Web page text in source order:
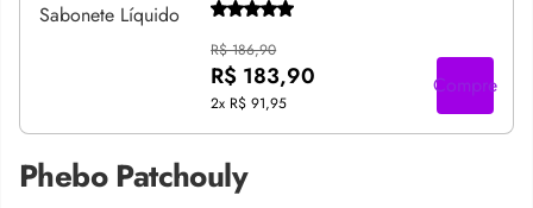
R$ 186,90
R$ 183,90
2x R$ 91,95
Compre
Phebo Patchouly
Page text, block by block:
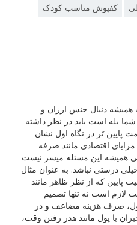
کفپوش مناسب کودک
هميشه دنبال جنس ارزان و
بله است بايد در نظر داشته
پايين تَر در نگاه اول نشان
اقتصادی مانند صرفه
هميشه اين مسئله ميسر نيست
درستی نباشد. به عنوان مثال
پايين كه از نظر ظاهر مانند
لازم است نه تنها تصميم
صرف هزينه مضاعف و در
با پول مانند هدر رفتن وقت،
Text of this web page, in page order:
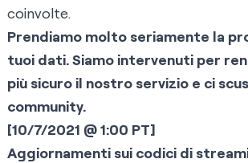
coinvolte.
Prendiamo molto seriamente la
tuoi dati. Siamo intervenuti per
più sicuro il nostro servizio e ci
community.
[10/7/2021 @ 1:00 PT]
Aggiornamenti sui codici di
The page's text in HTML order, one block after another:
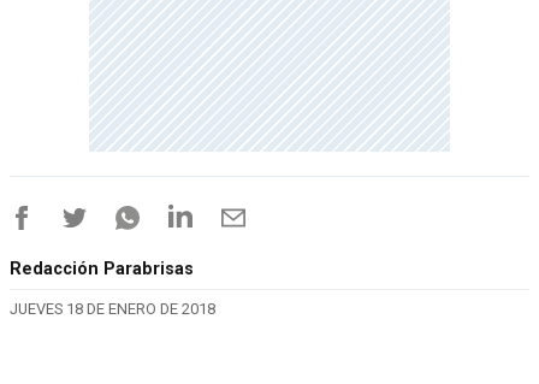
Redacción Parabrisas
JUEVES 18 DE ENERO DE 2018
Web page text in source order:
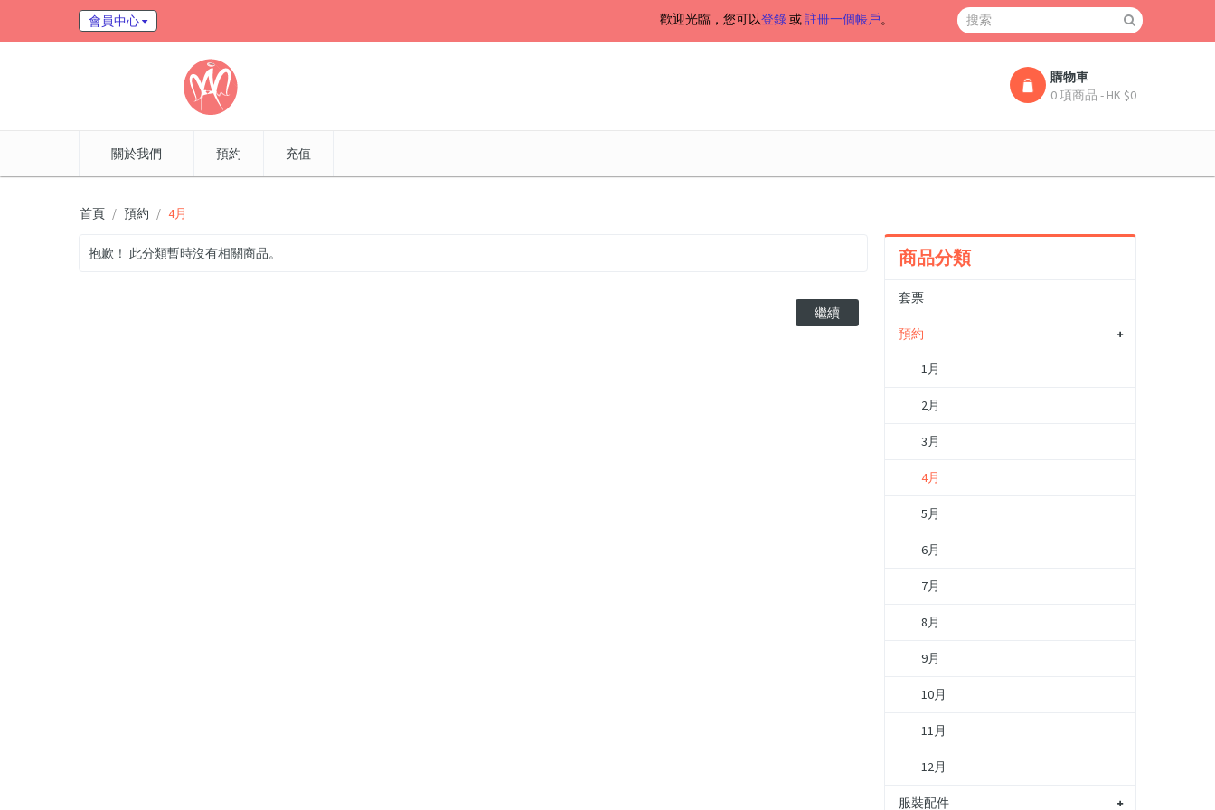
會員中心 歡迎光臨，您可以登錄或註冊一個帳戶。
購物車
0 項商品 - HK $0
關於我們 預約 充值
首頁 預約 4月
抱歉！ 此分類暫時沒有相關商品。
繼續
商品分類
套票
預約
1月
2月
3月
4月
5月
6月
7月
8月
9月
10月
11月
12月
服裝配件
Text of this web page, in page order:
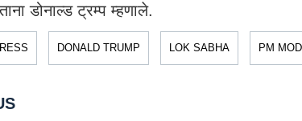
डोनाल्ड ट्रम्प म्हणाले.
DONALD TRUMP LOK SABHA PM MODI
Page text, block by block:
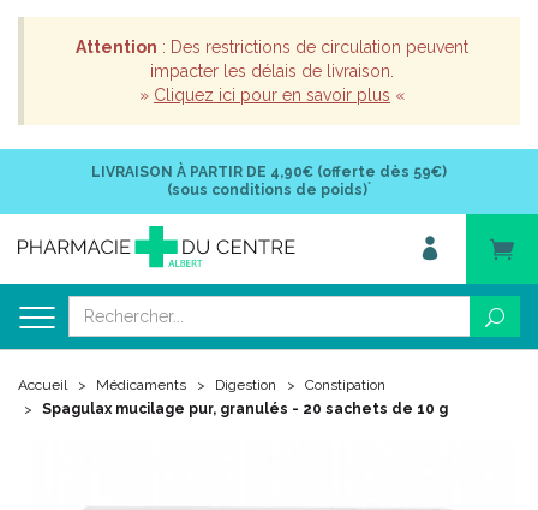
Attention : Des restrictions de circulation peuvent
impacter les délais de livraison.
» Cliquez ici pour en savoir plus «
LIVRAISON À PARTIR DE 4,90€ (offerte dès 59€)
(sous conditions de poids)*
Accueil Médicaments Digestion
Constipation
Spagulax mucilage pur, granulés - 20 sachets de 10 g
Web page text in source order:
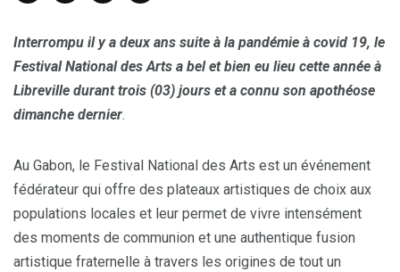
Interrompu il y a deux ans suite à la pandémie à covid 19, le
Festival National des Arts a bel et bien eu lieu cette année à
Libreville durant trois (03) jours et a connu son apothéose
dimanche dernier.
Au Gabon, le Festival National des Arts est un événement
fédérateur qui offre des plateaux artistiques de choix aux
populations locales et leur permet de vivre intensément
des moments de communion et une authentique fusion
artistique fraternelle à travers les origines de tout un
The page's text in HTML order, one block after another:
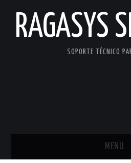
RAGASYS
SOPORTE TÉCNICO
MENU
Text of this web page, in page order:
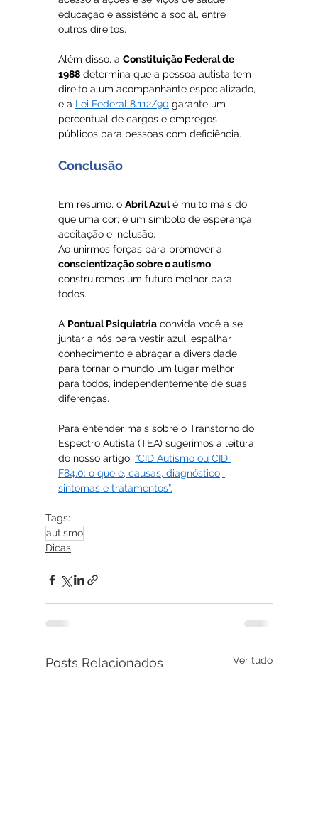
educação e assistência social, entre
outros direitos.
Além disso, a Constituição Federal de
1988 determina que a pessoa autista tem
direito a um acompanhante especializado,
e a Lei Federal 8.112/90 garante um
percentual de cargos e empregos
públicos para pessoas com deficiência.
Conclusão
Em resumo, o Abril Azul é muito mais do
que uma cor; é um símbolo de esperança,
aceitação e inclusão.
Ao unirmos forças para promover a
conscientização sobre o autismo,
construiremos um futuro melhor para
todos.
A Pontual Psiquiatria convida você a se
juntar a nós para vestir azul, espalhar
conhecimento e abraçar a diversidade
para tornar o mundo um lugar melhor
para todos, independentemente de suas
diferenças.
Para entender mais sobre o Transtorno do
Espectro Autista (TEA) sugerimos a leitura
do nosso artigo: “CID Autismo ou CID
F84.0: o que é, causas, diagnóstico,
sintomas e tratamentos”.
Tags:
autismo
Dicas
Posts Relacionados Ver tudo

§ **PROBLEM TO SOLVE**: Return the whole listing, word for word, and leave out every picture.

§ **ANSWER TO THIS TASK**:
Web page text in source order:
R$ 186,90
R$ 183,90
2x R$ 91,95
Compre
Phebo Patchouly
Page text, block by block:
کفپوش مناسب کودک
هميشه دنبال جنس ارزان و
بله است بايد در نظر داشته
پايين تَر در نگاه اول نشان
اقتصادی مانند صرفه
هميشه اين مسئله ميسر نيست
درستی نباشد. به عنوان مثال
پايين كه از نظر ظاهر مانند
لازم است نه تنها تصميم
صرف هزينه مضاعف و در
با پول مانند هدر رفتن وقت،
Text of this web page, in page order:
coinvolte.
Prendiamo molto seriamente la
tuoi dati. Siamo intervenuti per
più sicuro il nostro servizio e ci
community.
[10/7/2021 @ 1:00 PT]
Aggiornamenti sui codici di
The page's text in HTML order, one block after another:
Redacción Parabrisas
JUEVES 18 DE ENERO DE 2018
Web page text in source order:
會員中心 歡迎光臨，您可以登錄或註冊一個帳戶。
購物車
0 項商品 - HK $0
關於我們 預約 充值
首頁 預約 4月
抱歉！ 此分類暫時沒有相關商品。
繼續
商品分類
套票
預約
1月
2月
3月
4月
5月
6月
7月
8月
9月
10月
11月
12月
服裝配件
Text of this web page, in page order:
डोनाल्ड ट्रम्प म्हणाले.
DONALD TRUMP LOK SABHA PM MODI
Page text, block by block:
Attention : Des restrictions de circulation peuvent
impacter les délais de livraison.
» Cliquez ici pour en savoir plus «
LIVRAISON À PARTIR DE 4,90€ (offerte dès 59€)
(sous conditions de poids)*
Accueil Médicaments Digestion
Constipation
Spagulax mucilage pur, granulés - 20 sachets de 10 g
Web page text in source order:
Interrompu il y a deux ans suite à la pandémie à covid 19, le
Festival National des Arts a bel et bien eu lieu cette année à
Libreville durant trois (03) jours et a connu son apothéose
dimanche dernier.
Au Gabon, le Festival National des Arts est un événement
fédérateur qui offre des plateaux artistiques de choix aux
populations locales et leur permet de vivre intensément
des moments de communion et une authentique fusion
artistique fraternelle à travers les origines de tout un
The page's text in HTML order, one block after another:
RAGASYS
SOPORTE TÉCNICO
MENU
Text of this web page, in page order:
educação e assistência social, entre
outros direitos.
Além disso, a Constituição Federal de
1988 determina que a pessoa autista tem
direito a um acompanhante especializado,
e a Lei Federal 8.112/90 garante um
percentual de cargos e empregos
públicos para pessoas com deficiência.
Conclusão
Em resumo, o Abril Azul é muito mais do
que uma cor; é um símbolo de esperança,
aceitação e inclusão.
Ao unirmos forças para promover a
conscientização sobre o autismo,
construiremos um futuro melhor para
todos.
A Pontual Psiquiatria convida você a se
juntar a nós para vestir azul, espalhar
conhecimento e abraçar a diversidade
para tornar o mundo um lugar melhor
para todos, independentemente de suas
diferenças.
Para entender mais sobre o Transtorno do
Espectro Autista (TEA) sugerimos a leitura
do nosso artigo: “CID Autismo ou CID
F84.0: o que é, causas, diagnóstico,
sintomas e tratamentos”.
Tags:
autismo
Dicas
Posts Relacionados Ver tudo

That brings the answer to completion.